- Born: Carmen Anthony Pecchio March 20, 1947 Youngstown, Ohio, U.S.
- Died: July 30, 1996 (aged 49) Beverly Hills, California, U.S.
- Occupation: Actor
- Years active: 1979–1996
- Spouse: Fran Tolstonog (1982–1996) (his death) 1 child

= Anthony Peck =

American actor (1947–1996)

Anthony Peck (born Carmen Anthony Pecchio; March 20, 1947 – July 20, 1996) was an American actor. He was born in Youngstown, Ohio.

He earned his Bachelor of Arts degree at the University of Toledo and his Master of Fine Arts degree in Acting from Temple University.
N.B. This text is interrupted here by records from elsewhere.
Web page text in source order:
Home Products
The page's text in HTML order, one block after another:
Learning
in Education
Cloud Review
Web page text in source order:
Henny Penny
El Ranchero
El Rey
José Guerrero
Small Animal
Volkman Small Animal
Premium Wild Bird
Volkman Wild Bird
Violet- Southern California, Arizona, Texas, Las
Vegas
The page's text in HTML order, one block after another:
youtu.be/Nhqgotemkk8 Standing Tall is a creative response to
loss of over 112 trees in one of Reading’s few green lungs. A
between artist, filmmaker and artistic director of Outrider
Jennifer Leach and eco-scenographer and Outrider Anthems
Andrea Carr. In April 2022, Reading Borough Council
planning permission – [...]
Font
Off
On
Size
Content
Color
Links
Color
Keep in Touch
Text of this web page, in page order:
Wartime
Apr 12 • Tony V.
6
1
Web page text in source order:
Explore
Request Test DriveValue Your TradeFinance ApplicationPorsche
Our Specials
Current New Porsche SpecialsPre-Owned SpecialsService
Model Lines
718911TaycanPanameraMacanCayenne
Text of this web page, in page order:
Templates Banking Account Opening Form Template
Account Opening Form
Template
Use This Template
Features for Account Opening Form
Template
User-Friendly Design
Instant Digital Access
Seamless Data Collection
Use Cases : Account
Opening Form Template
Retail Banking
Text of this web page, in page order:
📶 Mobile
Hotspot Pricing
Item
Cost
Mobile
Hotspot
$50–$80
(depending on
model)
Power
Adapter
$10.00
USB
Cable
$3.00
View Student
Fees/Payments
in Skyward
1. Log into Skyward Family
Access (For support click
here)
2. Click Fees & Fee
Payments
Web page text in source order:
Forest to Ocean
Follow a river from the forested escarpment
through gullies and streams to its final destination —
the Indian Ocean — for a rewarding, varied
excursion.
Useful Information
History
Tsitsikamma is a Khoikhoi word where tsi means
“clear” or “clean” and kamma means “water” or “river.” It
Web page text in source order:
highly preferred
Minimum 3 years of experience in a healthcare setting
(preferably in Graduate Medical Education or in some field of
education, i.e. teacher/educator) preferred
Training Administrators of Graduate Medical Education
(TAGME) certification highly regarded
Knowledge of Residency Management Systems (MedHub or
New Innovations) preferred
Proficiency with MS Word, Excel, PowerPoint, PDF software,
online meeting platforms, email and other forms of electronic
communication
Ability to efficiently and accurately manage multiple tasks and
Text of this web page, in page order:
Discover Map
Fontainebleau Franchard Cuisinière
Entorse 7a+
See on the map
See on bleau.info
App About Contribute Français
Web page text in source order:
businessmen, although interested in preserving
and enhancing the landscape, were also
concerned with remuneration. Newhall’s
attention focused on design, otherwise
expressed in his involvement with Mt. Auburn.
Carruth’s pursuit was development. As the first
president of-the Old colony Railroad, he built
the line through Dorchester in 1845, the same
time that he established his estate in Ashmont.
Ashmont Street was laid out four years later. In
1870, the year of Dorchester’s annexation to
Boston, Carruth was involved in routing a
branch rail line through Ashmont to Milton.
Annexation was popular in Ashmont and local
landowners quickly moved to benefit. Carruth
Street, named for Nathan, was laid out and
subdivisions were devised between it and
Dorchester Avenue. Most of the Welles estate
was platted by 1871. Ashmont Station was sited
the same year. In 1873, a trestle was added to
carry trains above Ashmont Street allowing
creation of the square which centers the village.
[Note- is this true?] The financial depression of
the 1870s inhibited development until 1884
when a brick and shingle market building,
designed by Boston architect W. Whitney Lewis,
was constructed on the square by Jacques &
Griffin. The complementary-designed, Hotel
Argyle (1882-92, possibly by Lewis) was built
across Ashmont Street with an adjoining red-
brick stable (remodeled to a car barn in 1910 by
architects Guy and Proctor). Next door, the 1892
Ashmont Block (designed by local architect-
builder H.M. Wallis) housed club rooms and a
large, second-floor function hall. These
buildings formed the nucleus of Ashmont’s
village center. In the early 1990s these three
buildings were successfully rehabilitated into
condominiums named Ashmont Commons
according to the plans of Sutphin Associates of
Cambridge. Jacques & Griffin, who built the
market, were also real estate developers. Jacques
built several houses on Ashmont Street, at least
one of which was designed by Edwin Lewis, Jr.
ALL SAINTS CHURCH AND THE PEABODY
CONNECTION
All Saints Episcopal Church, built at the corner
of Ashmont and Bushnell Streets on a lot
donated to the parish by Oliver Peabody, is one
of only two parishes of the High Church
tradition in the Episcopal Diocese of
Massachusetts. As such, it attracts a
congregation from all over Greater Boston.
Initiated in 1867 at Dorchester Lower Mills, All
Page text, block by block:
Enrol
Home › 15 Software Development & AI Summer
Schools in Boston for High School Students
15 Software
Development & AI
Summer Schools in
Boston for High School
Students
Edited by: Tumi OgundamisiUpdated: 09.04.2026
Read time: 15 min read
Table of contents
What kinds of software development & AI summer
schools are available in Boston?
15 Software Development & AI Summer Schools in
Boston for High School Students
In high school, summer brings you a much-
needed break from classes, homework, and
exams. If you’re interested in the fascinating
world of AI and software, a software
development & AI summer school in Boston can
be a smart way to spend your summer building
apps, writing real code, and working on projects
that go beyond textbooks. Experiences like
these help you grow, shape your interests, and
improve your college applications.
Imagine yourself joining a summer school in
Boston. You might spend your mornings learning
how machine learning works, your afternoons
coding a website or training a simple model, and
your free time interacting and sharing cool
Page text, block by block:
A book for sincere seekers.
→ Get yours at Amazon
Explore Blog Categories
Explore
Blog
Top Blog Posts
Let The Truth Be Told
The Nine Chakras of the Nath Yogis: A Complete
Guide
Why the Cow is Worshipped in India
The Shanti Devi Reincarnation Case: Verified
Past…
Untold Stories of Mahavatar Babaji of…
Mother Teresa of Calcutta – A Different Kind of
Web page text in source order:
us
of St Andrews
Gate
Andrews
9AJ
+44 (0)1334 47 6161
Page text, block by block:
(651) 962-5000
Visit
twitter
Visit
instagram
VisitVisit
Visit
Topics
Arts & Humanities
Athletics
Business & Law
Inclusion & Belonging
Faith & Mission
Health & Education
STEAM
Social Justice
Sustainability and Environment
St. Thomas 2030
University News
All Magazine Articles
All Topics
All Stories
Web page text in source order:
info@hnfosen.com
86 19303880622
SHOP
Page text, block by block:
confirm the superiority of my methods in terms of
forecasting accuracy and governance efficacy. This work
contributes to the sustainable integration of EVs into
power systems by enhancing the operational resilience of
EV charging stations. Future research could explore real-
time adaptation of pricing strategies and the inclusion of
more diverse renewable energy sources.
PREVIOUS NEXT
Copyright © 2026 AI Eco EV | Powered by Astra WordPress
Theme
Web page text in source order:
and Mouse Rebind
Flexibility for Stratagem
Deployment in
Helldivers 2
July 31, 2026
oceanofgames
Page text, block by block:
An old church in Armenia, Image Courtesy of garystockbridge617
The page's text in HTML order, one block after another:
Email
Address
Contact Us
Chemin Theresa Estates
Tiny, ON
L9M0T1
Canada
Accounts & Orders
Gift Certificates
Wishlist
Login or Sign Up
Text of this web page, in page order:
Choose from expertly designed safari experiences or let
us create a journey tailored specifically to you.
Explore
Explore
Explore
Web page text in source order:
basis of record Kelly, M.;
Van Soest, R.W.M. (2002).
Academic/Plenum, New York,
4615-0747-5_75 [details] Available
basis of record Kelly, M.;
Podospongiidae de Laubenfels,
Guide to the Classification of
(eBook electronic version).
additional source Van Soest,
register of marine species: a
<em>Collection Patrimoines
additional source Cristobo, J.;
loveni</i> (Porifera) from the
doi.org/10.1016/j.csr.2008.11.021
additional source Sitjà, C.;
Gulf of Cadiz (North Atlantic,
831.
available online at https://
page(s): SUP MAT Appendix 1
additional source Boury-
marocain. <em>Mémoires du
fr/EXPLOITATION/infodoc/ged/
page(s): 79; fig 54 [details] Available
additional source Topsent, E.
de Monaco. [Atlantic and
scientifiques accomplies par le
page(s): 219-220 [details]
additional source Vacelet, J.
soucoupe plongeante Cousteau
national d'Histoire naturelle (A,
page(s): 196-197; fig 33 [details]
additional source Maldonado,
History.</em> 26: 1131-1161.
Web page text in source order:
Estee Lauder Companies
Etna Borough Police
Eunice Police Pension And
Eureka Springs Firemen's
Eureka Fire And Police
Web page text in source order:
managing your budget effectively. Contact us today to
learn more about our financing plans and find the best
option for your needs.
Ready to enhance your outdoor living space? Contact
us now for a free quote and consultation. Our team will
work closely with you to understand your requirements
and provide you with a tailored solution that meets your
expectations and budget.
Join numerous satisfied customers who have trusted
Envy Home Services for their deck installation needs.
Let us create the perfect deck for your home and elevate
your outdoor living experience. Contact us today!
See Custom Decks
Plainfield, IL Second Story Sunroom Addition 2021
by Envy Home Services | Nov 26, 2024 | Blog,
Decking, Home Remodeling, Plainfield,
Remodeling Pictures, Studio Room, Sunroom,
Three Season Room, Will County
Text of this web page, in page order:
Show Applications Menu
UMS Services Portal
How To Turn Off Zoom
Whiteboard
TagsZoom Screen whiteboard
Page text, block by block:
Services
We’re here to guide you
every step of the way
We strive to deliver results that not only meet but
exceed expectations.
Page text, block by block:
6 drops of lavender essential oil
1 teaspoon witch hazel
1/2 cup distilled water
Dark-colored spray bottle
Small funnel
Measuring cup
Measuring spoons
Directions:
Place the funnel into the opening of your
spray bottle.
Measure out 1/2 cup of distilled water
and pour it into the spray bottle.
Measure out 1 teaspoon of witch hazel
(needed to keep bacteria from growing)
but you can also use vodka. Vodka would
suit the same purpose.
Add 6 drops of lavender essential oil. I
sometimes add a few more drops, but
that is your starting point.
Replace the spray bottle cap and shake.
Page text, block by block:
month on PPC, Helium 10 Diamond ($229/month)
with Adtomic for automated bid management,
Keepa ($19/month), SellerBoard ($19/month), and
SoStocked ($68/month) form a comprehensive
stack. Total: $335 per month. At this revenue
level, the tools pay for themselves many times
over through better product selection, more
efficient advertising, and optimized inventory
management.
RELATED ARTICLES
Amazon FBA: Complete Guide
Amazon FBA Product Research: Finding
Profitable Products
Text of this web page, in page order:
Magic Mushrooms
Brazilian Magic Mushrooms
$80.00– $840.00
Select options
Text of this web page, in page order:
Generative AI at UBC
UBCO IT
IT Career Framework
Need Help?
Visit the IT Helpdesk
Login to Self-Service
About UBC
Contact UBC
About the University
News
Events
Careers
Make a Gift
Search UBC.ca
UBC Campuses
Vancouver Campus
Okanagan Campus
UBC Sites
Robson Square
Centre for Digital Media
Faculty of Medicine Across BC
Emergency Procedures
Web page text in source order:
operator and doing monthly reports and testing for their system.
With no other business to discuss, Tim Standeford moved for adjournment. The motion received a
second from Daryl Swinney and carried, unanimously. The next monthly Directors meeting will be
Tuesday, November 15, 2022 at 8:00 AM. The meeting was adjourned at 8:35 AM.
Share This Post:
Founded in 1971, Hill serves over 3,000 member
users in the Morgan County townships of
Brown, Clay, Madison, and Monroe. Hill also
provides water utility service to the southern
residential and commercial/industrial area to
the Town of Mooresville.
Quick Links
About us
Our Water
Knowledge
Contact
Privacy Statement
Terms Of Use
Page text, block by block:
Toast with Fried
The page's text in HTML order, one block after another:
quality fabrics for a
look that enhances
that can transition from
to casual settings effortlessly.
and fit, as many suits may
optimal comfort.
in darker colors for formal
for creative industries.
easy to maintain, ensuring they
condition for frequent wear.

He appeared in several of John McTiernan's films, such as Die Hard, The Hunt for Red October, Last Action Hero, and Die Hard with a Vengeance. Other appearances include Creator, Unbecoming Age, In the Line of Fire, The Enemy Within, and Carnosaur 3: Primal Species.

He also appeared in many television show such as Knots Landing, Knight Rider, Dallas, Beauty and the Beast, and Quantum Leap.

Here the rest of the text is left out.